Buildings don't violate laws because laws are written for people. People violate laws.

If you violate the local building laws and build an improvement which is a legal, permitted use the result is not an illegal use. And it's not necesarily an illegal improvement.

I've tried to pin down planning and building department officials including building inspectors. I'll say that a room addition was added to a residence on Main Street but there is no permit on file. Is the room addition illegal? Their answer is invariably "What makes you think it's illegal? They just need to get a permit if someone complains."

I agree. Additionally, even the gov. loses things. It may have been permitted in a very informal way many years ago. As appraisers, we should NOT call something illegal unless we have hard evidence that it is. That absence of a document will not convict anyone of anything. I would check legal, non-conforming and then explain. Maybe use an asterick instead of a check mark or X.
 
Due diligence has not been completed on this assignment to mark "illegal" within zoning.
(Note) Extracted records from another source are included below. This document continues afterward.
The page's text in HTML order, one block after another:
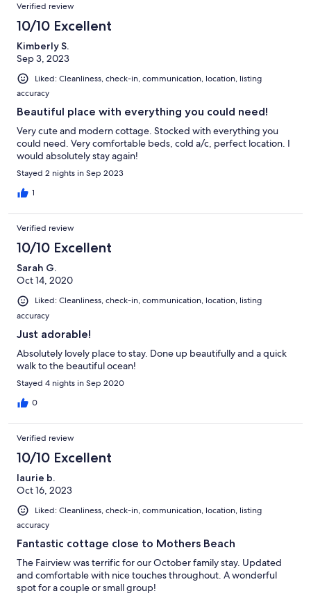
Verified review
10/10 Excellent
Kimberly S.
Sep 3, 2023
Liked: Cleanliness, check-in, communication, location, listing
accuracy
Beautiful place with everything you could need!
Very cute and modern cottage. Stocked with everything you
could need. Very comfortable beds, cold a/c, perfect location. I
would absolutely stay again!
Stayed 2 nights in Sep 2023
1
Verified review
10/10 Excellent
Sarah G.
Oct 14, 2020
Liked: Cleanliness, check-in, communication, location, listing
accuracy
Just adorable!
Absolutely lovely place to stay. Done up beautifully and a quick
walk to the beautiful ocean!
Stayed 4 nights in Sep 2020
0
Verified review
10/10 Excellent
laurie b.
Oct 16, 2023
Liked: Cleanliness, check-in, communication, location, listing
accuracy
Fantastic cottage close to Mothers Beach
The Fairview was terrific for our October family stay. Updated
and comfortable with nice touches throughout. A wonderful
spot for a couple or small group!
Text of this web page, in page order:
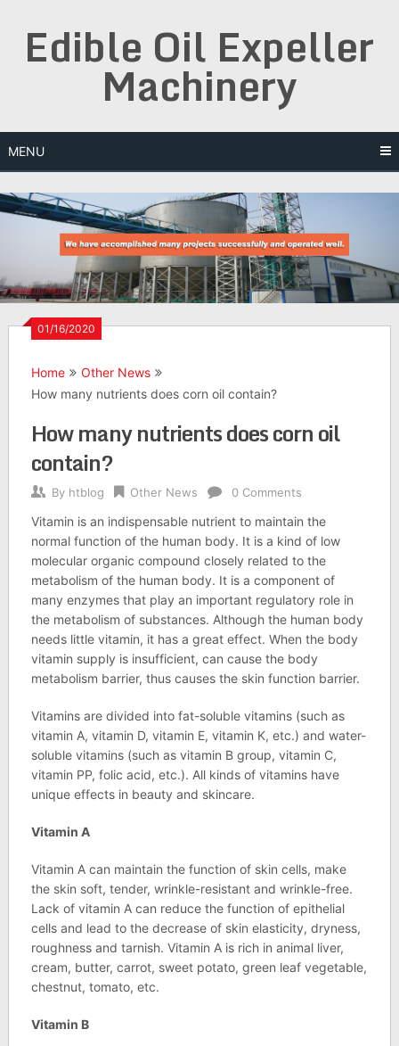
contentEdible Oil Expeller
Machinery
MENU
01/16/2020
Home
Other News
How many nutrients does corn oil contain?
How many nutrients does corn oil
contain?
By htblog Other News 0 Comments
Vitamin is an indispensable nutrient to maintain the
normal function of the human body. It is a kind of low
molecular organic compound closely related to the
metabolism of the human body. It is a component of
many enzymes that play an important regulatory role in
the metabolism of substances. Although the human body
needs little vitamin, it has a great effect. When the body
vitamin supply is insufficient, can cause the body
metabolism barrier, thus causes the skin function barrier.
Vitamins are divided into fat-soluble vitamins (such as
vitamin A, vitamin D, vitamin E, vitamin K, etc.) and water-
soluble vitamins (such as vitamin B group, vitamin C,
vitamin PP, folic acid, etc.). All kinds of vitamins have
unique effects in beauty and skincare.
Vitamin A
Vitamin A can maintain the function of skin cells, make
the skin soft, tender, wrinkle-resistant and wrinkle-free.
Lack of vitamin A can reduce the function of epithelial
cells and lead to the decrease of skin elasticity, dryness,
roughness and tarnish. Vitamin A is rich in animal liver,
cream, butter, carrot, sweet potato, green leaf vegetable,
chestnut, tomato, etc.
Vitamin B

Nor requesting a means of remedying the situation that "may or may not" exist.
Finally .. I dont read anywhere in his posts that this was Los Alamos County .. perhaps I just missed it.


I agree; due diligence had also not been completed to market "LEGAL" .......or "LEGAL, NON-CONFORMING" .........either.
:icon_idea:

The remedy existed in the Code posted.
 
I agree; due diligence had also not been completed to market "LEGAL" .......or "LEGAL, NON-CONFORMING" .........either.
:icon_idea:

The remedy existed in the Code posted.


But was the property is Los Alamos County??????
Knowing how things are handled here, merely reading a document will not give you geographical competence ... knowing NO building has ever been required to be torn down ...
 
I'm confused (again/still) about the client instructions concerning the treatment of additions, or modifications of unknown origin.
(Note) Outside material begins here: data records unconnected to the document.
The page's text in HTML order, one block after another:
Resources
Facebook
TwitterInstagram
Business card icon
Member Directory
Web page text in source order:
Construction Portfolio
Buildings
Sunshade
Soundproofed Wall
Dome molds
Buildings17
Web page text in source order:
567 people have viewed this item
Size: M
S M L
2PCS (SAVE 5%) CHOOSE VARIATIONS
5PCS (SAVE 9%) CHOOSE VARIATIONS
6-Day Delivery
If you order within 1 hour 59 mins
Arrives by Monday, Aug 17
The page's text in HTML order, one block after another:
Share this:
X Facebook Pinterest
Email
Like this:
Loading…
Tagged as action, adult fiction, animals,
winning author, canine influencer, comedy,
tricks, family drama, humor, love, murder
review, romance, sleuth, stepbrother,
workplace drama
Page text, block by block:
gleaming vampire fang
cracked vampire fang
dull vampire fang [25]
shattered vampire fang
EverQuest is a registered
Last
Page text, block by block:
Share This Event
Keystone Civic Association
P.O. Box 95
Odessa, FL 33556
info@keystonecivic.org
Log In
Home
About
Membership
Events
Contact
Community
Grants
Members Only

Every thread that pertains to this subject (including FHA threads) includes numerous posts that advise the appraiser to defer to the client's instructions.

Isn't the appraiser solely responsible for determining the appropriate SOW regardless of what the client wants or needs?
 
I'm confused (again/still) about the client instructions concerning the treatment of additions, or modifications of unknown origin.

Every thread that pertains to this subject (including FHA threads) includes numerous posts that advise the appraiser to defer to the client's instructions.

Isn't the appraiser solely responsible for determining the appropriate SOW regardless of what the client wants or needs?
SOW is not something that is solely the appraiser's purview and decided upon in a vacuum absent any inputs from the client. It has to also meet the client's guidelines for the intended use. If the SOW that the appraiser comes up with can't meet the client's guidelines, then you should turn the assignment down; do not accept it to start with. SOW is agreed upon at the start or acceptance of the appraisal assignment, not the end of it.
 
Please read the Scope of Work rule where it states the scope may be revised throughout the assignment.

It is not fully determined at the beginning of the assignment, it may change.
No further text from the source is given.